Outra regra internacional de comércio desrespeitada por estes países é o chamado “princípio da regionalização”, que é garantido pelos tratados internacionais de comércio. Vejam a distorção: quando, por exemplo, ocorre um problema sanitário na Bélgica, as exportações da Alemanha continuam em vigor – pois obviamente são países diferentes, muito embora fronteiriços; entretanto, quando há um problema isolado no Paraná, fecham-se as exportações do MS e de todos os Estados brasileiros, mesmo que estes estejam muitas vezes a milhares de quilômetros de distância. Ora, o Brasil é um país continental dentro do qual cabe toda a Europa, mas a má vontade, cara ao protecionismo, reluta em enxergar a realidade sanitária particular a cada região nacional.

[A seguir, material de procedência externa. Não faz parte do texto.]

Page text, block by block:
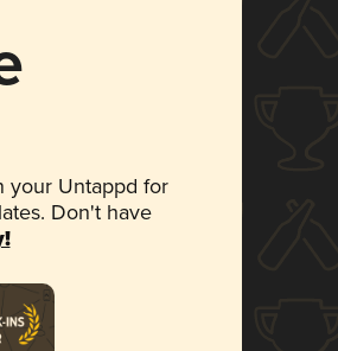
your Untappd for
Don't have
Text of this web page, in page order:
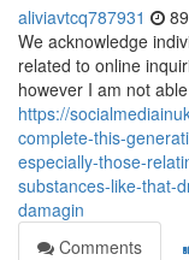
aliviavtcq787931
We acknowledge
related to online
however I am not
https://
complete-this-
especially-those-
substances-like-that-
damagin
Comments
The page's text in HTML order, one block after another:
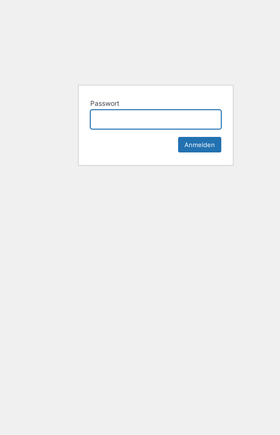
Passwort
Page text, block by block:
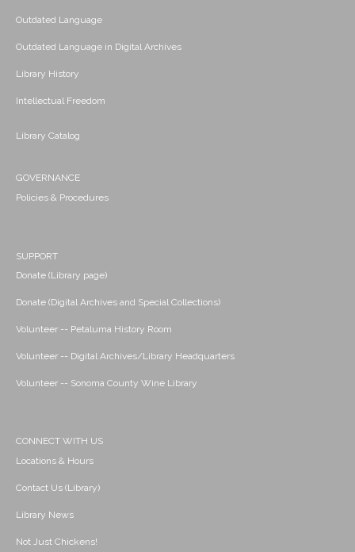
Outdated Language
Outdated Language in Digital Archives
Library History
Intellectual Freedom
Library Catalog
GOVERNANCE
Policies & Procedures
SUPPORT
Donate (Library page)
Donate (Digital Archives and Special Collections)
Volunteer -- Petaluma History Room
Volunteer -- Digital Archives/Library Headquarters
Volunteer -- Sonoma County Wine Library
CONNECT WITH US
Locations & Hours
Contact Us (Library)
Library News
Not Just Chickens!

Talvez tenha chegado o momento de fazermos –produtores, indústria frigorífica, especialistas, governos estadual e federal – uma discussão mais ampla sobre a estratégia de acesso a estes mercados. O descumprimento das regras internacionais de comércio, por parte de alguns países, impõe ao Brasil e ao MS uma injusta barreira ao desenvolvimento. No passado, o Itamaraty logrou êxito ao levar ao órgão de solução de controvérsias da OMC os casos do algodão, do frango, do suco de laranja, entre outros. Quem sabe não seja o momento de endurecer o jogo e comprar a briga pela abertura do mercado mundial de carne bovina?

(*) Pedro Pedrossian Neto, 32, economista, é mestre e professor de Economia Política pela PUC-SP e superintendente de indústria da Seprotur de MS.